Friday, September 18, 2009

The Failed Promise of Fast Food


It's neither fast, nor is it food. And it ain't cheap, despite what you may think.

I stopped going to fast food restaurants several years ago. Actually, I eat out a lot less than I used to. You should too.

Most Americans use restaurants as their kitchens. "Too Busy" with the activities of daily life (including watching Television) they claim to be "too tired" to cook or shop for food, so they go to a restaurant to eat.

Not only is this horribly expensive, it is also horribly bad for you. Most restaurant food tastes "better" than what you make at home, simply because it is filled with fat and salt, and even sugar. Many of my acquaintances eat this way, often evaluating a restaurant not on the quality of the food served or the ambiance, but on the portion size and the price. In short, they view a restaurant as they would view a gas station - as a place to refuel.

And of course, they take home a clam-shell of uneaten food for later consumption as lunch the next day. In this manner, they view the restaurant as a "bargain" as they are getting a perceived "large portion" for a low price, and a second meal to boot.

No matter how you slice it, though, a dollar spent at a restaurant goes a lot further at the local grocery store. Moreover, the food you can prepare yourself is much better for you.

Nowhere is this more true than with fast food.

Many folks argue that fast food is a bargain, and thus not a bad economic proposition. I beg to differ.

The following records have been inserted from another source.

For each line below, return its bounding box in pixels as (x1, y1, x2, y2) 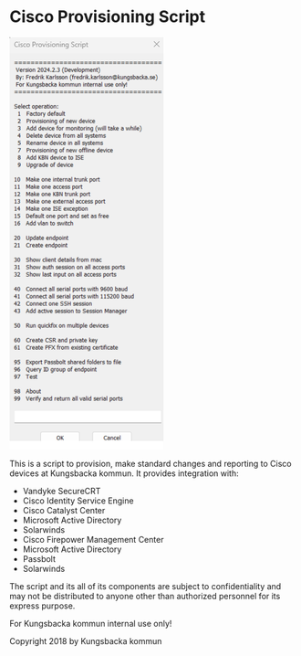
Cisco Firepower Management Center (22, 534, 164, 545)
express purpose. (9, 600, 76, 611)
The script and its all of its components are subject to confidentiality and (9, 580, 282, 591)
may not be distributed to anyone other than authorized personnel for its (9, 590, 281, 601)
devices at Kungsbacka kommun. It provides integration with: (9, 468, 239, 479)
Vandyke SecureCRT (22, 485, 101, 496)
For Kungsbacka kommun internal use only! (9, 618, 172, 629)
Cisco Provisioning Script (9, 6, 206, 27)
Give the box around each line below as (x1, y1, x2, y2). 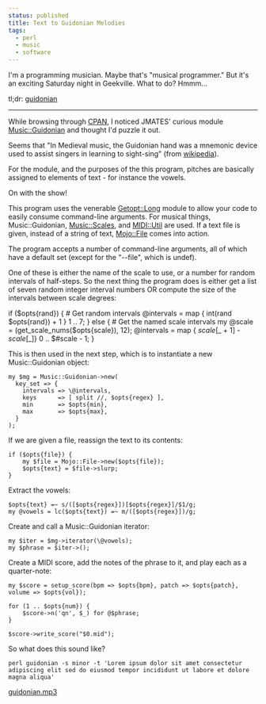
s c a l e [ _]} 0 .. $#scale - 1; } (8, 334, 95, 343)
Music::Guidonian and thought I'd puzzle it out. (8, 125, 161, 135)
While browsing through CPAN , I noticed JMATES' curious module (8, 117, 224, 126)
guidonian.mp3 (8, 687, 58, 696)
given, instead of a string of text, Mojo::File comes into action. (8, 229, 210, 238)
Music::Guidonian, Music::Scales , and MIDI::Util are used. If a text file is (8, 220, 241, 230)
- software (15, 48, 51, 56)
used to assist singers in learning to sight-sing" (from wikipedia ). (8, 149, 219, 159)
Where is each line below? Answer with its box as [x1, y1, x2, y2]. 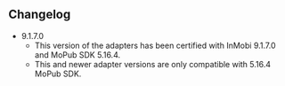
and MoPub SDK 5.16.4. [34, 49, 121, 60]
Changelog [8, 7, 71, 22]
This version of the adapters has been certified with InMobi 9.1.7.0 [34, 40, 276, 51]
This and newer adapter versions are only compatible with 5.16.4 [34, 59, 272, 69]
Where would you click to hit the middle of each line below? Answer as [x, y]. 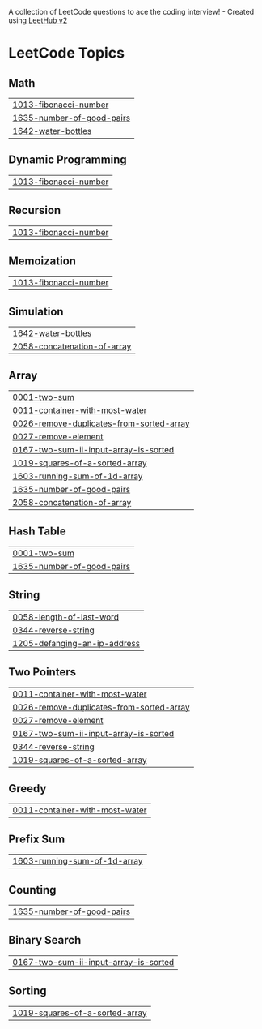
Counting [32, 890]
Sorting [27, 991]
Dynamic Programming [68, 160]
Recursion [35, 210]
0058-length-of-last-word [66, 617]
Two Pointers [42, 672]
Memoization [42, 262]
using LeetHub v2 [38, 20]
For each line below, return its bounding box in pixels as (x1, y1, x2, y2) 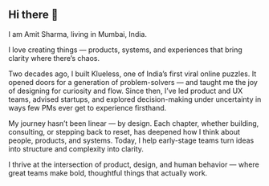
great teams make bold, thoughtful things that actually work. (8, 168, 208, 177)
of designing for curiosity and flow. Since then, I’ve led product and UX (8, 86, 243, 95)
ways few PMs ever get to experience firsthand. (8, 103, 167, 112)
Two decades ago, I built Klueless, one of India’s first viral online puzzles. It (8, 69, 257, 79)
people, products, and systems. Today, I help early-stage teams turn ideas (8, 135, 255, 145)
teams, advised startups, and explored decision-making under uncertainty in (8, 94, 262, 104)
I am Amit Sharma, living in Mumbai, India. (8, 29, 147, 38)
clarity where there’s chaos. (8, 53, 100, 63)
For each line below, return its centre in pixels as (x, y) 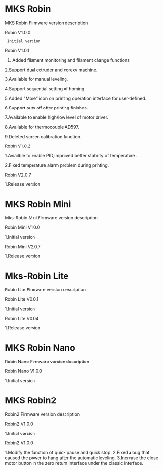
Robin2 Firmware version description (43, 414)
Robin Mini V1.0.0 (23, 227)
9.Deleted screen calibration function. (43, 136)
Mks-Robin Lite (37, 276)
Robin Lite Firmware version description (46, 289)
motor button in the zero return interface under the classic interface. (74, 463)
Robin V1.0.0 (18, 32)
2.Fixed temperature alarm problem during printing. (57, 165)
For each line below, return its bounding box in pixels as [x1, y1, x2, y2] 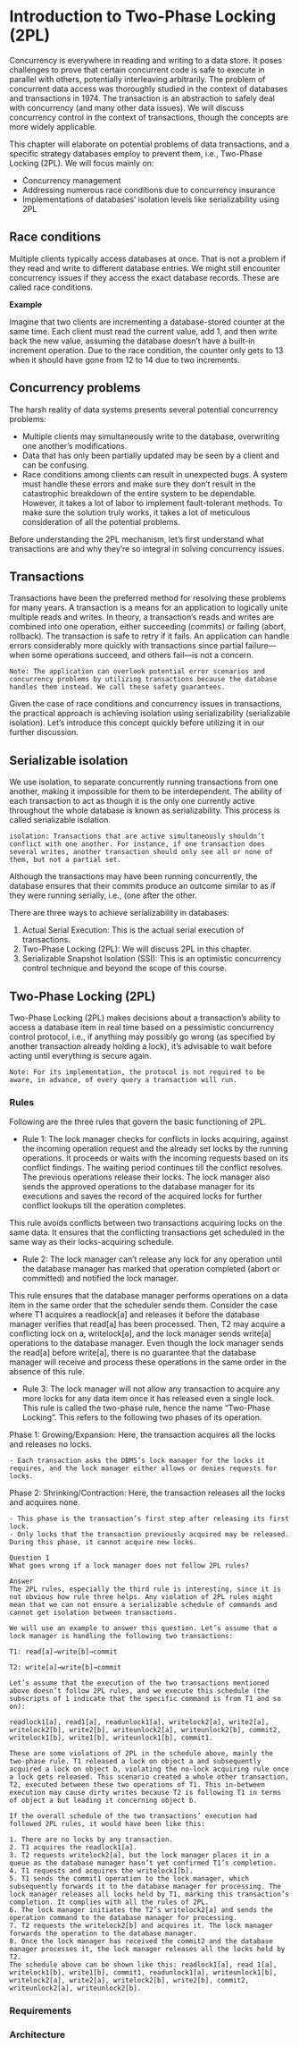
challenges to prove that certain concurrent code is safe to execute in [9, 64, 265, 75]
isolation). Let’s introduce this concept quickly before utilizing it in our [9, 717, 265, 728]
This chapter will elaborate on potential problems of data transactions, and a [9, 139, 290, 149]
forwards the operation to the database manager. [9, 1929, 198, 1938]
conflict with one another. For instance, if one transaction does [9, 840, 266, 849]
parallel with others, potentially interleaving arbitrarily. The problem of [9, 73, 266, 84]
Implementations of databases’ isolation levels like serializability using [21, 194, 279, 205]
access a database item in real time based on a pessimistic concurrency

A typical meal at a McDonald's, for example, can run anywhere from $5 to $10. This is not cheap. Yes, they offer packaged meals at attractive prices and the "dollar menu" items to get you in. But once inside, most consumers opt to "super-size" their meals, or order multiple "dollar menu" items (two cheeseburgers, a fries, and a coke) and the price of the meal escalates into territory equal to or more than the cost of an entree at a real restaurant.

Yes, for $5 to $10, you can sit down at a diner or lunch place and relax and take your time and have a real plate of food and eat using metal utensils. And chances are, you'll meet the owner of the establishment, not some teen-aged kid working for minimum wage who spits in the food like in the fast-food place.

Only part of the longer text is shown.